Maxent is a machine learning method that fits wiggly functions to patterns in the data. Its great for exploring complex patterns. If you construct it with a particular set of decisions it becomes very similar to a simple GLM. ### MAXENT settings

In the Modeling Tab, select “Maxent” and under Algorithm, select “maxnet.” Then explore the various options below.
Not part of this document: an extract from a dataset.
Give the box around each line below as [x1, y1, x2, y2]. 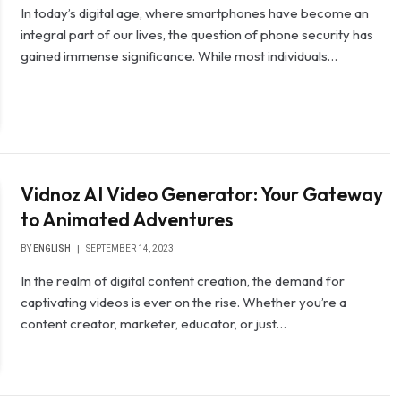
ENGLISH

  • Select LQH features. These are the shapes that can be fit to the data:
    • L = Linear, e.g. temp + precip
    • Q = Quadratic, e.g. temp^2 + precip^2
    • P = Product, e.g. interaction terms of the form temp*precip
    • H = Hinge, e.g. piecewise linear functions. Taking all possible pairs of these between data points, you can build a very flexible function, similar to a GAM (generalized additive model).
    • T = Threshold, e.g. step functions between each pair of data points

  • Select regularization multipliers between 1-3
    • regularization is a way to reduce model complexity. Higher values = smoother, less complex models. Its kind of like using AIC during model fitting to toss out certain predictors. Just ask for more details.
  • RM Step Value = 1
    • how large of step to take between values in the slide bar above.

In the figure below is the non-linear response curve for this species with BIO05 (Max Temperature of Warmest Month). The shape of this curve suggests that this species prefers mid-range temperatures (not too hot, not too cold).

The figure below shows the projected suitability of this species across the original domain using MAXENT.

Extracting the code

A major advantage of wallace compared to other GUI-based software is that you can extract all the code used to run the analysis. This allows you to recall what you did, share it, or modify it. The code is best extracted in R markdown format, which is a convienient format for combining R and text (and actually forms the basis of this website). Other formats are also available; for example Microsoft Word output mught be useful if you live in the ’90s.

To download the code, select Rmd and click Download. You may need to go to your R window and allow R to set up a cache to proceed. Extraction takes a minute; currently it has to rerun all the analyses we just did.

Now, you should have an .Rmd file that contains your complete analysis. Sometimes, if you make a bunch of mistakes while playing with the GUI, you might get an error when extracting the .Rmd.

Rmd files combine regular text with code chunks, shown by the red arrow below. Modules from wallace are indicated as headers denoted by ###. For a quick reference to Rmd syntax, see here


You will use the workflow detailed above to study how the distibution of a species could be affected by future climate change. You may select any species (or potentially use the sugar maple as outlined above).